Al respeto, señaló que tal orden es incompatible con otros precedentes de la propia corporación y específicamente con la ratio deciden di de las sentencias C-710 de 1999 y C-815 de 1999 puesto que estas no limitaron como único criterio para el incremento salarial la base de inflación del año anterior, sino que consideraron que tal medida dependía de una ponderación de un conjunto de factores sociales y económicos y no solo de éste.

Además, consideró, que la sentencia C-1433 de 2000 se separó del precedente jurisprudencial[28] que concibe el derecho a la igualdad bajo un criterio material o sustancial según el cual «hay que tratar igual a los iguales y desigual a los desiguales». En efecto, se indicó que la corporación desconoció tal precepto al manifestar en la sentencia C-1433 de 2000 que el derecho a la igualdad impedía que se aumentara a algunos servidores públicos el salario y a otros no porque todos eran igualmente afectados por el fenómeno inflacionario, con lo cual aplicó un criterio matemático y no el material o sustancial citado.

Finalmente manifestó que, al reconocer como regla general que se debe aumentar el salario a todos los servidores públicos sin excepción, se desconoce el principio según el cual los derechos no son absolutos. En esa medida, se explicó que el derecho a mantener el poder adquisitivo del salario es relativo y, por tanto, puede ser limitado por razones constitucionales justificadas y con ponderación de otros derechos, fines y principios constitucionales.

Para efectos didácticos la Sala se permite citar la conclusión a la que llegó la Corte Constitucional en el fallo analizado: “(…) 5.1.2.5 En conclusión, en la presente sentencia la Corte reitera la principal premisa de la sentencia C-1433 de 2000 según la cual la Constitución protege un derecho a mantener la capacidad adquisitiva del salario.

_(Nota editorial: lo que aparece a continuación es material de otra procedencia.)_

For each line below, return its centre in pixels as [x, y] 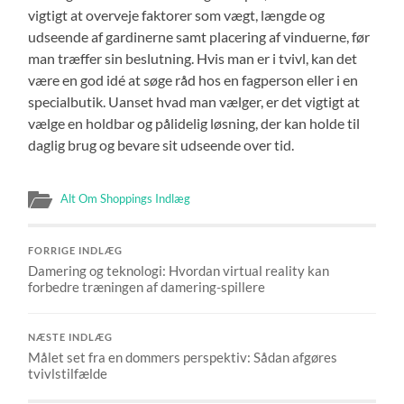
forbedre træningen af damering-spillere [147, 286]
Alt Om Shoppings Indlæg [126, 198]
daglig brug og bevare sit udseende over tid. [161, 144]
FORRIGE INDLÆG [76, 250]
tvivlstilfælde [68, 373]
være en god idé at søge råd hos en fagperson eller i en [193, 79]
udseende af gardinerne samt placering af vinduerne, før [199, 36]
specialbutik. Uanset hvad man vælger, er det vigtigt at [194, 101]
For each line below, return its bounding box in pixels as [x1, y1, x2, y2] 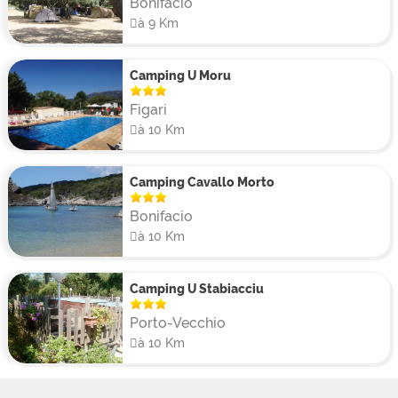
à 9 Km [137, 14, 179, 30]
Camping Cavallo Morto [129, 173, 275, 189]
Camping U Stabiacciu [129, 280, 264, 296]
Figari [129, 100, 167, 118]
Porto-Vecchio [129, 314, 226, 331]
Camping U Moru [129, 67, 231, 83]
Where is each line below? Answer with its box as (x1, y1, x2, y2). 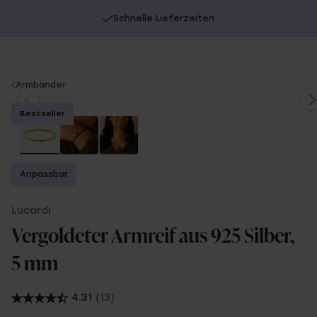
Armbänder (16, 80, 66, 90)
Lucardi (11, 204, 50, 217)
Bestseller (20, 109, 65, 118)
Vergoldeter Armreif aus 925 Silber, (11, 227, 294, 247)
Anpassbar (20, 169, 68, 179)
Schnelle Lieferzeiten (113, 13, 214, 23)

Sin embargo, se aparta de dicha sentencia en varios aspectos, precisamente para respetar otros precedentes - que la C- 1433 de 2000 no siguió - sobre cuestiones constitucionales medulares al momento de resolver el problema jurídico que ha planteado el demandante. Así, (i) no impartirá una orden específica contentiva de una fórmula única para aumentar los salarios de todos los servidores públicos, (ii) ni aplicará un concepto formal y matemático del principio de igualdad, (iii) ni sujetará la ley de presupuesto principalmente a la Ley 4 de 1992, (iv) ni se partirá de la premisa según la cual los derechos son absolutos, (v) ni se abstendrá de ponderar otros derechos y fines constitucionales, analizados a la luz del contexto constitucional y real colombiano (…)”.

Por último, la Corte Constitucional en sentencia C-1017 de 2003[29] si bien mantuvo la distinción en relación con la posibilidad de limitación del derecho a mantener el poder adquisitivo real del salario, según se trate de servidores públicos de bajos salarios o de salarios medios o altos, avanzó en la precisión de las condiciones y el grado en que podría operar la limitación del derecho a mantener el poder adquisitivo del salario de los servidores públicos cobijados por la ley de presupuesto; concretamente, en que tal limitación no podía ser permanente y menos sin una justificación objetiva que sustentara la continuidad de la limitación a pesar de presentarse cambios significativos en el contexto real y jurídico.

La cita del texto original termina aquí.